Bulk Data from Europe PMC annotation api-CodePudding

i have a pmc.txt file which contains atleast 20k pmc ids, and the api will only take i think 1000 request each time. i have written the code for one id, but i'm not able to do for the whole file, below is my main code. Please help.

if __name__ == '__main__':
URL = 'https://www.ebi.ac.uk/europepmc/annotations_api/annotationsByArticleIds'


article_ids = ['PMC:4771370']

for article_id in article_ids:
  params = {
    'articleIds': article_id,
    'section': 'Abstract',
    'provider': 'Europe PMC',
    'format': 'JSON'
  }
json_data = requests.get(URL, params=params).content
r = json.loads(json_data)
df = json_to_dataframe(r)
print(df)
df.to_csv("data.csv")

CodePudding user response：

you can read in the data from the file like so:

with open('pmc.txt', 'r') as file:
    article_ids = [item.replace('\n', '') for item in file]
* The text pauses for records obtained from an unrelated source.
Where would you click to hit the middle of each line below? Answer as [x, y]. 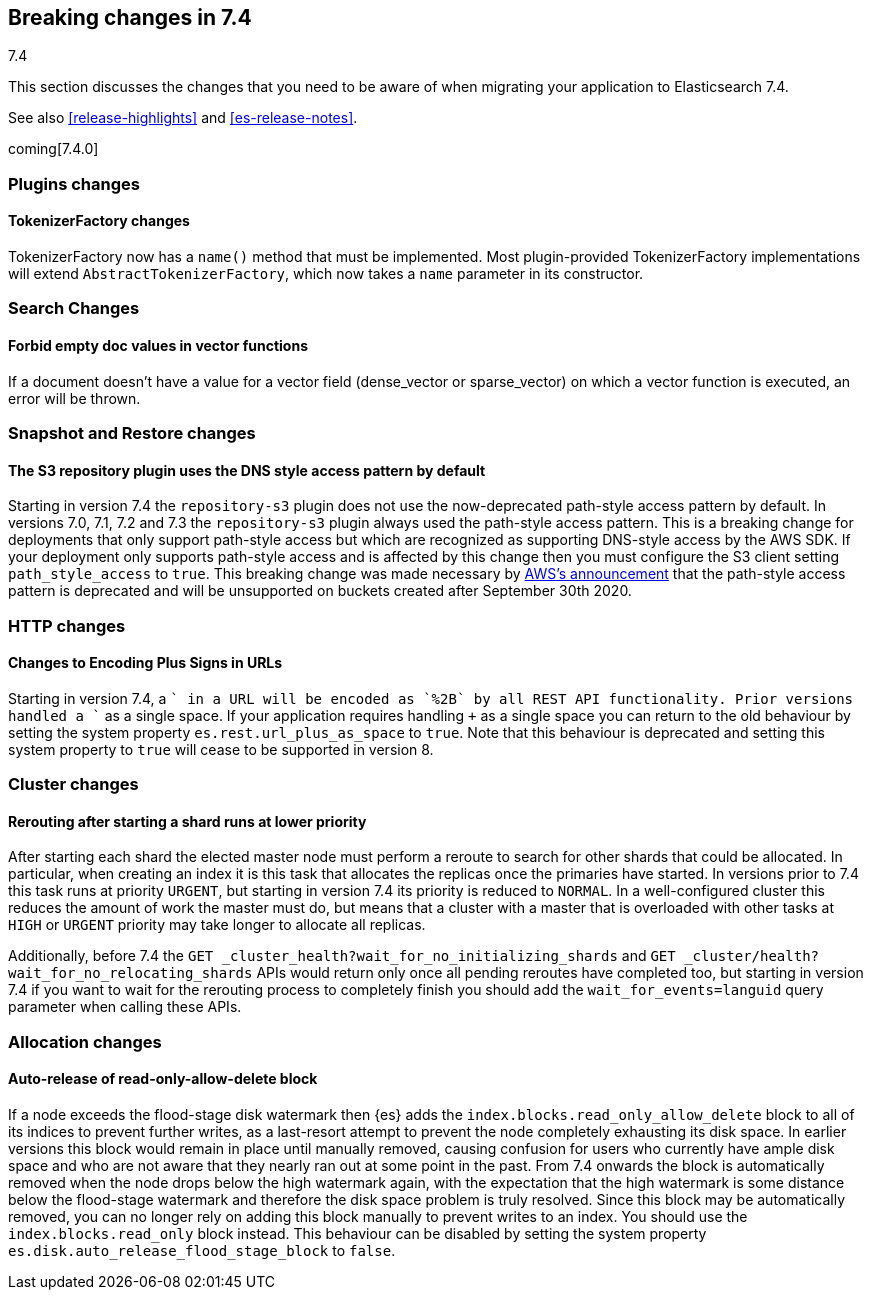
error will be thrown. [74, 398]
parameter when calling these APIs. [125, 1007]
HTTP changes [67, 625]
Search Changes [74, 308]
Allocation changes [85, 1041]
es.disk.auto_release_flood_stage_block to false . [202, 1250]
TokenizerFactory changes [99, 221]
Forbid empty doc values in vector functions [158, 345]

which you can do instead of article_ids = ['PMC:4771370']

Though you are going to have to save your files with a different name (you will have 20,000 files then or instead you have to append your json data to the dataframe before you make it a csv)
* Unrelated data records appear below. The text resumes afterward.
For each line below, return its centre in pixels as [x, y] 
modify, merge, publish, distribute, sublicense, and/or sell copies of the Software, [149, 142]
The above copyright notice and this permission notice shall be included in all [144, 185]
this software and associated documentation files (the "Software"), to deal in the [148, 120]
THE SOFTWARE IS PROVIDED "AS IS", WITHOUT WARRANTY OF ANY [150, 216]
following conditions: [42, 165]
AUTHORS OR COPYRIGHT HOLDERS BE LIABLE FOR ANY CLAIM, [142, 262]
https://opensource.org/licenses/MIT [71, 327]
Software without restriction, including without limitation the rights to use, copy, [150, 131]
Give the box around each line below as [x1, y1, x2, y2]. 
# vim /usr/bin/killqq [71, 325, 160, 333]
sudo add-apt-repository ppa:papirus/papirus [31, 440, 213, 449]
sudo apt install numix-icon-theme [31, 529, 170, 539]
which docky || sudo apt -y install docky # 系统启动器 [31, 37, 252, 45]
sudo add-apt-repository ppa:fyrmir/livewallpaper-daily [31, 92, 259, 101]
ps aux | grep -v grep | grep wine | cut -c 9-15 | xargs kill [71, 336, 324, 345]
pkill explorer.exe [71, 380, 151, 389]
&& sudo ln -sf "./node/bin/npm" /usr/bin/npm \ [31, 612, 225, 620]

CodePudding user response：

You can use grequests. You can try setting stream=False in grequests.get, or call explicitly response.close() after reading response.content. It's discussed in detail here

Additionally, you can also test requests-futures. Grequests is faster but brings monkey patching and additional problems with dependencies. requests-futures is several times slower than grequests but simply wrapped requests into ThreadPoolExecutor can be as fast as grequests, but without external dependencies. Reference here.